In this episode, Ragnar talks with Patrice van Ackere, French cuisine expert. Patrice and his wife Christine have published a book entitled Menaces sur la Gastromonie Français, which translates to Threats to the French Gastronomy. For centuries, French cuisine has reigned supreme. Has that era come to an end? Many say yes, and Patrice and Christine contend that French gastronomy is under threat.
Is French cuisine fading? It may be controversial, but that potential to incite conversation was part of the authors’ design. The aim of their book is to stimulate both broad debate and to demonstrate how economic, technical, sociological and international data has a fluid impact on the future of French gastronomy, especially in the post-health crisis context.
Just as interesting as this debate is the resume of our guest. Patrice self-defines as a passionate rather than a professional culinarian. He studied political science, pursed law school, and bolstered his training at the Ecole Nationale d’Administration and Institut des hautes Etudes de Defense Nationale. Both Patrice and his wife Christian, having had some exposure to working in hospitality, carry insights into the lives of industry professionals, “what daily problems are and how to cope with it,” as Patrice says. Christine had professional experience as a cook, and he as a waiter, but Patrice’s more formal entry into culinary arts came in the form of judging on culinary juries for culinary competitons, both in France and at culinary schools in the UK.

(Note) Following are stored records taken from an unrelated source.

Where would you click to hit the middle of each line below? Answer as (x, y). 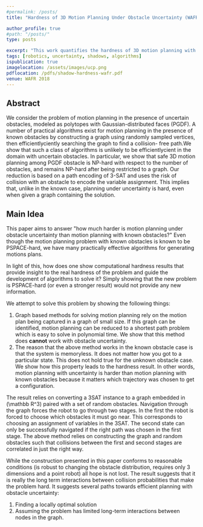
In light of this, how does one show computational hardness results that (95, 266)
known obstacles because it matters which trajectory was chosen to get (105, 379)
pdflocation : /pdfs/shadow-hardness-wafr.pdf (64, 73)
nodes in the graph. (39, 517)
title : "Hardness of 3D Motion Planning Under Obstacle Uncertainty (94, 18)
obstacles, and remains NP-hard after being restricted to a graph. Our (93, 169)
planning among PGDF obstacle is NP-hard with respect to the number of (97, 163)
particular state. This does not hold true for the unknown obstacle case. (104, 360)
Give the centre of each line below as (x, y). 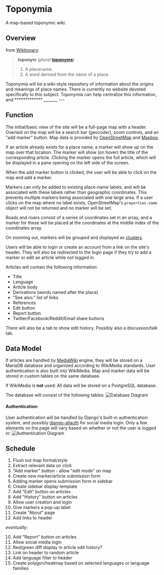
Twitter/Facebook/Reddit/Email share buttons (58, 318)
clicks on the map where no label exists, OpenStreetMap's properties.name (82, 202)
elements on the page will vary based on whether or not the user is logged (81, 428)
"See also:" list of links (35, 297)
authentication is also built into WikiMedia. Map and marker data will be (78, 371)
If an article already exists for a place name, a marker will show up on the (80, 147)
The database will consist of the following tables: (55, 395)
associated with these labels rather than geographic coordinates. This (76, 192)
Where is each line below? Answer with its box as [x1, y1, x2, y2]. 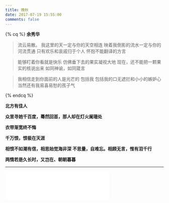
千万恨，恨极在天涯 [5, 135, 45, 141]
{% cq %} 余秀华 [5, 31, 40, 37]
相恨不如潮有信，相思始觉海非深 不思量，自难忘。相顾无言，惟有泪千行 [5, 146, 152, 152]
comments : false [5, 17, 39, 22]
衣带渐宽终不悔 [5, 124, 36, 130]
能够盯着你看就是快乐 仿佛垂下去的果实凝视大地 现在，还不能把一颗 [17, 59, 157, 65]
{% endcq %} [5, 92, 34, 98]
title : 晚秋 [5, 7, 29, 13]
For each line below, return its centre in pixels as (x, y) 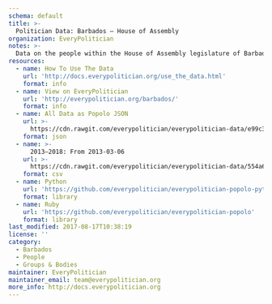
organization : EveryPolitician (61, 39)
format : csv (43, 174)
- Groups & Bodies (47, 264)
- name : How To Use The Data (65, 69)
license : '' (28, 235)
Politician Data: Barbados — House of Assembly (98, 31)
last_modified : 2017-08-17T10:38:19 (70, 227)
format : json (45, 136)
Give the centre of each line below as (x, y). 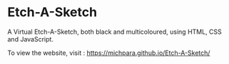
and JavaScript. (30, 39)
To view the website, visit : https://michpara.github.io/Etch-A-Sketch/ (109, 53)
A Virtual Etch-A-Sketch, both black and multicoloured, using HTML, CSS (115, 32)
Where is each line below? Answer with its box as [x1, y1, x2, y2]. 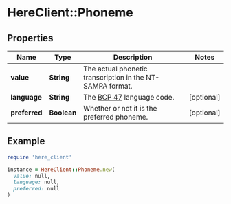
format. [109, 81, 133, 91]
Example [7, 135, 45, 147]
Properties [7, 32, 54, 44]
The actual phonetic [83, 64, 148, 73]
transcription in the [83, 73, 144, 82]
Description [113, 53, 153, 62]
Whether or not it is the [83, 104, 157, 113]
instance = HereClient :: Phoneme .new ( [7, 166, 115, 173]
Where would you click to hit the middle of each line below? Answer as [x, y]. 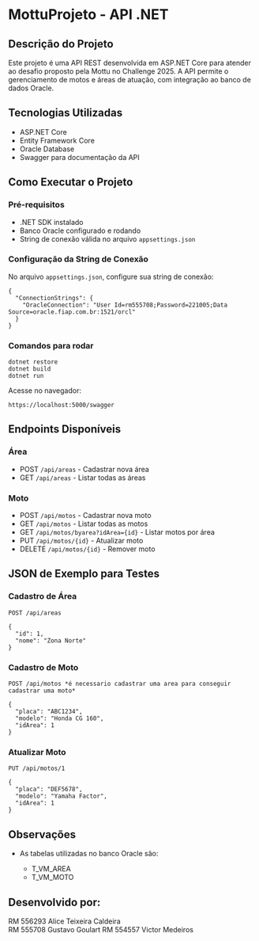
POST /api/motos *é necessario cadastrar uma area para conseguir [120, 684]
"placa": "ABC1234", [49, 712]
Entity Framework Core [57, 140]
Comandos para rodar [51, 345]
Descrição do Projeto [61, 44]
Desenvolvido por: [54, 902]
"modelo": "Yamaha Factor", [62, 796]
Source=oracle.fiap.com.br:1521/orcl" [72, 312]

Patrice and his wife are home cooks, with an estimated 20,000 hours spent together in the kitchen. They’ve traveled the world with a food focus, “discovering people and discovering nations and their culture in terms of gastronomy,” Patrice explains. This interest in observing national cuisines informed their approach and spurred the start of a new direction: writing.
Christine and Patrice’s 2nd book: Menaces sur la Gastronomie Française.
In May 2020, Le Figaro published an article they penned “to bring some support to the profession and to suggest a global approach of gastronomy that includes, production, distribution, export, and so on.” The article’s reception only strengthened Patrice and Christine’s conviction to studying the subject with a comprehensive approach to gastronomy.
The threat to French cuisine’s longheld place at the top of the gastronomic hierarchy is twofold, and both threats are not easy to describe, Patrice explained. First: other countries are catching up. “There is the rise of new competitors from a large number of countries. If you look at Spain, for instance, at the UK, Germany, Scandinavian countries, Netherlands, Belgium, Switzerland… you will find that a growing number of chefs, very top-quality chefs are arising everywhere.
If you look at the number of Michelin stars, you will see that nowadays there are countries like Japan with three times the number of stars than you can find in France. If you compare with a ratio according to the population that Belgium or the Netherlands have more starred restaurants than France.
This means that more and more chefs from foreign countries do not consider any more that a passage through a French restaurant as compulsory.” Patrice suggests that whereas time in a true French kitchen was once the optimity of professional experience, more and more chefs are looking to restaurants in London, New York, and Tokyo to bolster their resumes and find work.
It’s not just the chefs that will take notice of this shift; it’s the tourists, too. Patrice sites that 10-30% of tourists consider gastronomy when selecting their next destination. More and more people may like to discover Spain, Italy, Great Britain and Germany, for instance, as well as Scandinavian countries due to the new Nordic kitchen. And while Netflix series may be keeping the romance of Paris alive, this erosion of France as a mecca for culinarians could have unsavory consequences. “Restaurants are a kind of locomotive,” says Patrice. The rest of the French food industry would be challenged. More exports are coming from neighboring EU countries. “It’s a pity for French gastronomy,” he consigns.
Now enter information technology, more specifically – social media. “French cuisine is quite stacked to tradition, to the rules established by people like Escoffier. It seems foreign chefs are more at ease breaking traditions,” says Patrice. The rise of “insta-friendly” dining means that in some contexts, interior designers and community managers are becoming just as important to the success of a restaurant as chefs and cooks. Chefs are now adapting by investing in their own smartphone and rethinking recipes to create better visual content.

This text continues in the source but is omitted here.